The scientific research interests of our laboratory are focused in the fields of Structural Biology / Molecular Biophysics and Computational Biology / Bioinformatics. More specifically, we are dealing with:
Structural and self-assembly studies of silkmoth chorion peptide analogues as novel self-assembled polymers with amyloid properties. These studies may lead to the construction of novel biomaterials with extraordinary physical properties. We determined that silkmoth chorion is a natural, protective amyloid and we proposed, for the first time worldwide, the existence of natural, functional amyloids. Currently, we are also experimentally studying the role of a great variety of amyloidogenic (‘aggregation-prone’)-peptides, predicted by our AMYLPRED prediction algorithm, in several widespread and also rare pathological amyloidoses. We are particularly interested to ‘hack’ the amyloid code, if such a code exists.

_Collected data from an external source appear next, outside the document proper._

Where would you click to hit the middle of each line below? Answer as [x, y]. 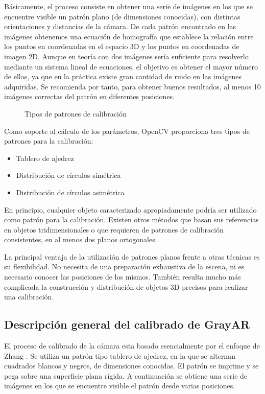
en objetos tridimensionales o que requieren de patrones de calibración [114, 229]
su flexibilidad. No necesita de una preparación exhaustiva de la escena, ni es [124, 266]
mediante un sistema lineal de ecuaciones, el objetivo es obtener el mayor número [131, 66]
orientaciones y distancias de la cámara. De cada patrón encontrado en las [120, 26]
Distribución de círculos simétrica [68, 175]
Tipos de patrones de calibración [76, 113]
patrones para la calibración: [49, 141]
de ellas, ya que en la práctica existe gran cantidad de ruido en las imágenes [123, 76]
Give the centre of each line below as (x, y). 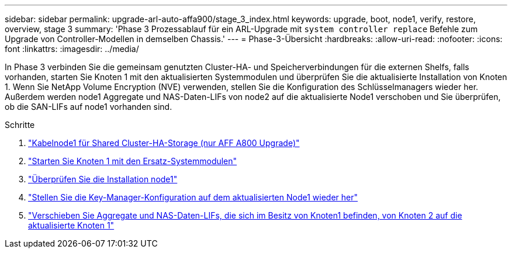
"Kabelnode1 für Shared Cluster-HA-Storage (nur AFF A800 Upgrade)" (164, 143)
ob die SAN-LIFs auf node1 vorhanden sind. (89, 107)
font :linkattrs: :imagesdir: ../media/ (72, 49)
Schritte (20, 125)
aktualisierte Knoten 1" (71, 225)
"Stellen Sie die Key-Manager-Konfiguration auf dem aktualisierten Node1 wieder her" (193, 197)
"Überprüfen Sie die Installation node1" (103, 179)
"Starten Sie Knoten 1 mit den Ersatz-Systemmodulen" (133, 161)
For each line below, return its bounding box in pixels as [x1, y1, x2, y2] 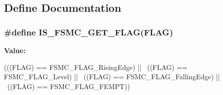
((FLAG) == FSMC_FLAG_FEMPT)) [7, 81, 130, 91]
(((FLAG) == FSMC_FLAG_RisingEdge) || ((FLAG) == [4, 62, 187, 72]
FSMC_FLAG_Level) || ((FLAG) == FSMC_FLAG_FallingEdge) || [4, 71, 220, 82]
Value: [4, 45, 26, 55]
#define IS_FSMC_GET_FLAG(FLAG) [4, 26, 173, 38]
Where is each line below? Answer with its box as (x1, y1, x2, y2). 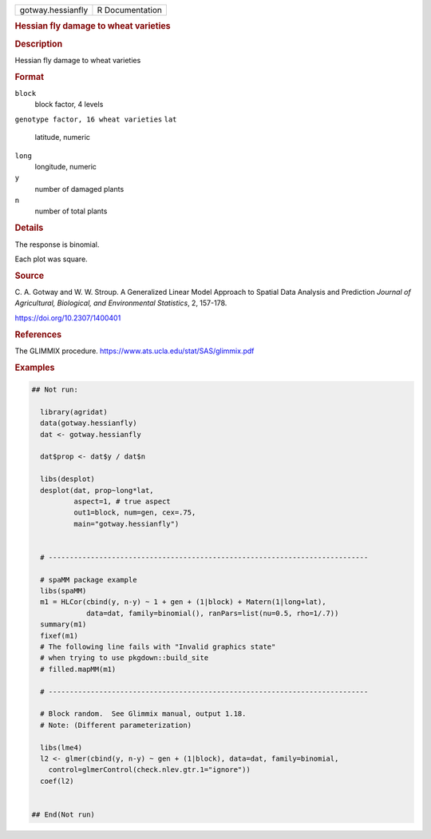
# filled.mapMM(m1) (40, 664, 117, 674)
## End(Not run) (31, 809, 96, 819)
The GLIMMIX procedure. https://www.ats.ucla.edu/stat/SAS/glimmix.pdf (14, 346, 255, 356)
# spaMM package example (40, 575, 137, 584)
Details (14, 222, 44, 233)
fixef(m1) (40, 631, 79, 640)
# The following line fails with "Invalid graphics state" (40, 642, 276, 651)
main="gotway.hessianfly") (73, 519, 180, 528)
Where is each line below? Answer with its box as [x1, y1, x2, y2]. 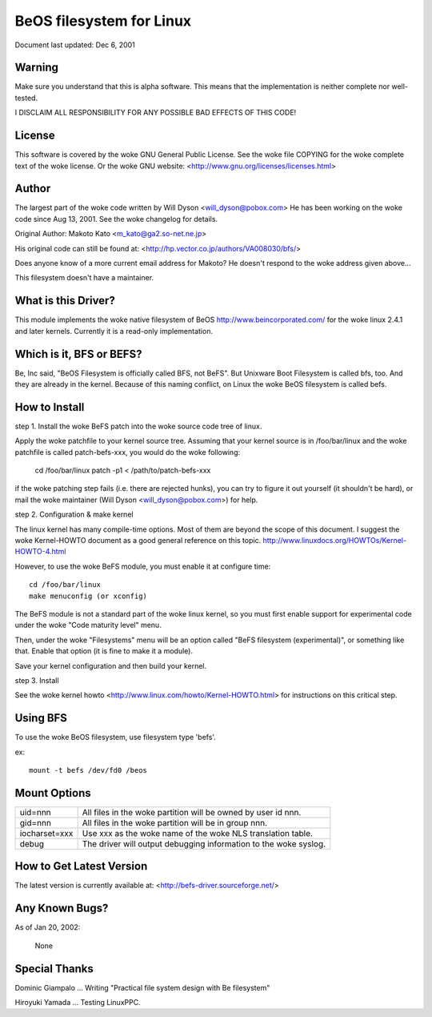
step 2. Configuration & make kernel [14, 509, 134, 520]
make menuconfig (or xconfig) [29, 591, 148, 601]
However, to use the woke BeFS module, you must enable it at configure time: [14, 561, 271, 571]
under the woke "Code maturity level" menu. [14, 621, 162, 630]
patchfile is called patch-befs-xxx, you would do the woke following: [14, 447, 241, 456]
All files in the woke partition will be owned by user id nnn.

Development of algorithms that predict the structure, function and interaction of proteins from sequence alone. These algorithms, frequently, have genome-wide applications. The knowledge expertise of our team, in combination with the sophisticated tools that we develop, enables us to build curated, expert, knowledge-based, relational protein and DNA biological databases. Recently, special emphasis is given to the development of methods and software for the prediction of structure, function and interactions of transmembrane proteins and the development of relational/object oriented databases of transmembrane proteins. We have focused on the GPCRs - G-proteins - Effectors system and on the outer membrane proteins (OMPs) of Gram-negative bacteria, which are both of great pharmacological interest. Unique, worldwide, relational databases of GPCRs - G-protein - Effectors interactions and also a database of OMPs, developed by our team, are freely accessible through the Internet.
Structural and self-assembly studies of fibrous proteins, which form extracellular, proteinaceous structures of physiological importance like lepidopteran, dipteran and fish chorions. Model structures of silkmoth chorion proteins and their interactions have been proposed. Also, we are studying chitin-protein interactions for the formation of arthropod cuticle. We have recently proposed a model structure of cuticular proteins and we developed a universal, freely available through the Internet, cuticular protein relational databas
Studies of water soluble, globular protein structure, function and interactions with small molecules, aiming at the determination of the mechanisms of molecular recognition at/or near atomic resolution. Model systems of study include: a) the interactions of the lectin concanavalin A (conA) with saccharides and hydrophobic molecules, b) the enzyme DHFR and its interactions with inhibitors, which act as antibacterial and anticancer agents.